Het college heeft kennisgenomen van:

-        het klaagschrift

-        de brief van 3 februari 2015 van het regionaal tuchtcollege aan verweerder

-        de brief van 12 maart 2015 van het regionaal tuchtcollege aan verweerder

-        de brieven van 30 maart 2015 en 1 april 2015 van het regionaal tuchtcollege aan verweerder

-        het overzicht zorgverlener van verweerder

-        de retour ontvangen brief van 12 maart 2015 van het regionaal tuchtcollege aan verweerder

-        de retour ontvangen brief van 1 april 2015 van het regionaal tuchtcollege aan verweerder.
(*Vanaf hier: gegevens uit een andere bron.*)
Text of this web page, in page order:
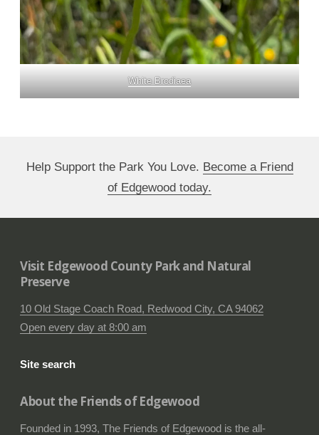
White Brodiaea
Help Support the Park You Love. Become a Friend
of Edgewood today.
Visit Edgewood County Park and Natural
Preserve
10 Old Stage Coach Road, Redwood City, CA 94062
Open every day at 8:00 am
Site search
About the Friends of Edgewood
Founded in 1993, The Friends of Edgewood is the all-
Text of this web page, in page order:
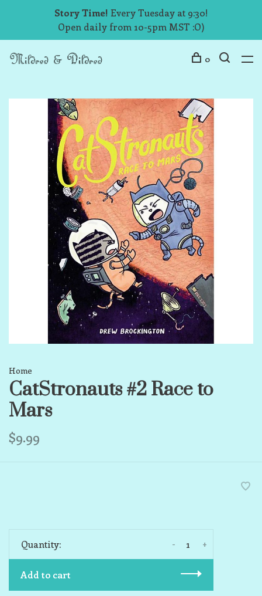
Story Time! Every Tuesday at 9:30!
Open daily from 10-5pm MST :O)
0
Home
CatStronauts #2 Race to
Mars
$9.99
Quantity: +
-
Add to cart
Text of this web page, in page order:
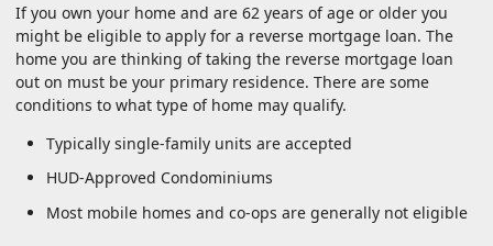
If you own your home and are 62 years of age or older you
might be eligible to apply for a reverse mortgage loan. The
home you are thinking of taking the reverse mortgage loan
out on must be your primary residence. There are some
conditions to what type of home may qualify.
Typically single-family units are accepted
HUD-Approved Condominiums
Most mobile homes and co-ops are generally not eligible
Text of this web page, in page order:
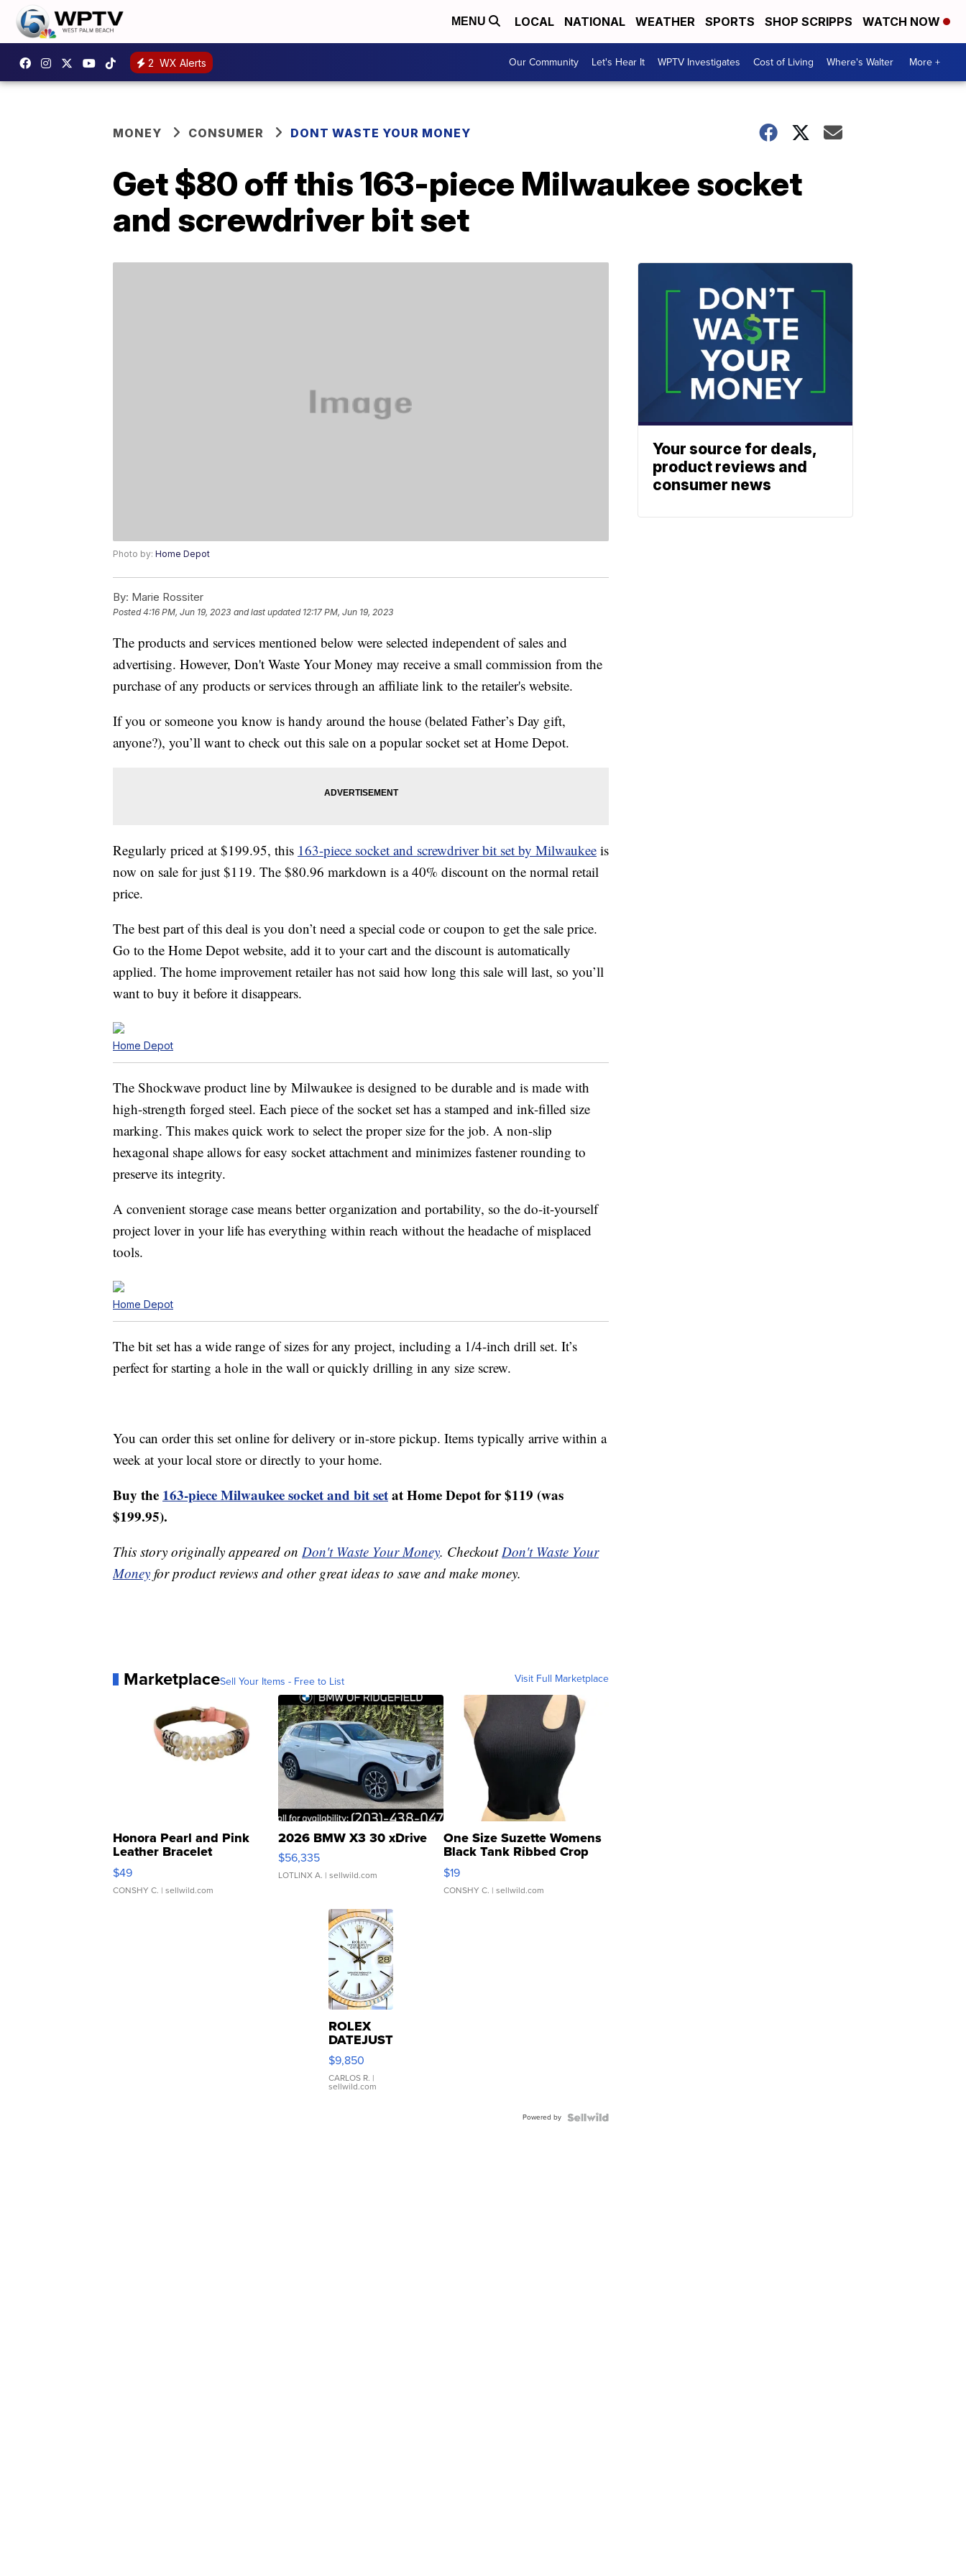
MENU LOCAL NATIONAL WEATHER SPORTS SHOP SCRIPPS WATCH NOW
2 WX Alerts Our Community Let's Hear It WPTV Investigates Cost of Living Where's Walter More +
MONEY CONSUMER DONT WASTE YOUR MONEY
Get $80 off this 163-piece Milwaukee socket
and screwdriver bit set
Photo by: Home Depot
By: Marie Rossiter
Posted4:16 PM, Jun 19, 2023 and last updated 12:17 PM, Jun 19, 2023
The products and services mentioned below were selected independent of sales and
advertising. However, Don't Waste Your Money may receive a small commission from the
purchase of any products or services through an affiliate link to the retailer's website.
If you or someone you know is handy around the house (belated Father’s Day gift,
anyone?), you’ll want to check out this sale on a popular socket set at Home Depot.
Regularly priced at $199.95, this 163-piece socket and screwdriver bit set by Milwaukee is
now on sale for just $119. The $80.96 markdown is a 40% discount on the normal retail
price.
The best part of this deal is you don’t need a special code or coupon to get the sale price.
Go to the Home Depot website, add it to your cart and the discount is automatically
applied. The home improvement retailer has not said how long this sale will last, so you’ll
want to buy it before it disappears.
Home Depot
The Shockwave product line by Milwaukee is designed to be durable and is made with
high-strength forged steel. Each piece of the socket set has a stamped and ink-filled size
marking. This makes quick work to select the proper size for the job. A non-slip
hexagonal shape allows for easy socket attachment and minimizes fastener rounding to
preserve its integrity.
A convenient storage case means better organization and portability, so the do-it-yourself
project lover in your life has everything within reach without the headache of misplaced
tools.
Home Depot
The bit set has a wide range of sizes for any project, including a 1/4-inch drill set. It’s
perfect for starting a hole in the wall or quickly drilling in any size screw.
You can order this set online for delivery or in-store pickup. Items typically arrive within a
week at your local store or directly to your home.
Buy the 163-piece Milwaukee socket and bit setat Home Depot for $119 (was
$199.95).
This story originally appeared on Don't Waste Your Money. CheckoutDon't Waste Your
Money for product reviews and other great ideas to save and make money.
MarketplaceSell Your Items - Free to List Visit Full Marketplace
Honora Pearl and Pink
Leather Bracelet
Adjustable Buckle Clo...
$49
CONSHY C. | sellwild.com
2026 BMW X3 30 xDrive
$56,335
LOTLINX A. | sellwild.com
One Size Suzette Womens
Black Tank Ribbed Crop
Asymmetrical ...
$19
CONSHY C. | sellwild.com
ROLEX
DATEJUST
16233
WHITE
DIAL
FLUTED
$9,850
CARLOS R. |
sellwild.com
Powered by
Your source for deals,
product reviews and
consumer news

Ondanks herhaald verzoek heeft verweerder geen verweerschrift ingediend of anderszins gereageerd. De secretaris heeft de zaak naar een openbare zitting van het college verwezen. De klacht is ter openbare zitting van 29 april 2015 behandeld. Klaagster was aanwezig. Verweerder was zonder bericht niet aanwezig ondanks een herhaalde, correcte oproeping per gewone en per aangetekende post.

2. De feiten

Het gaat in deze zaak om het volgende:

Verweerder was huisarts van het gezin dat bestond uit vader, moeder en minderjarige zoon (geboren in juni 2006). Vader en moeder kwamen in 2012 in een echtscheidingsituatie terecht waarna moeder met haar zoon in dat jaar verhuisde naar een andere stad. Zij liet zichzelf en haar zoon daar in maart 2012 inschrijven bij een nieuwe huisarts. Deze nieuwe huisarts verzocht verweerder per fax van 19 maart 2012 om overdracht van het medisch dossier van de zoon. Verweerder gaf hieraan geen gevolg. In diverse telefonische contacten tussen moeder en verweerder dan wel diens assistente werd als reden daarvoor door of namens verweerder aangevoerd dat vader ook toestemming moest geven voor de overdracht van het dossier van de zoon en dat vader die overdracht uitdrukkelijk had verboden. Verweerder droeg het dossier uiteindelijk over op 21 januari 2013.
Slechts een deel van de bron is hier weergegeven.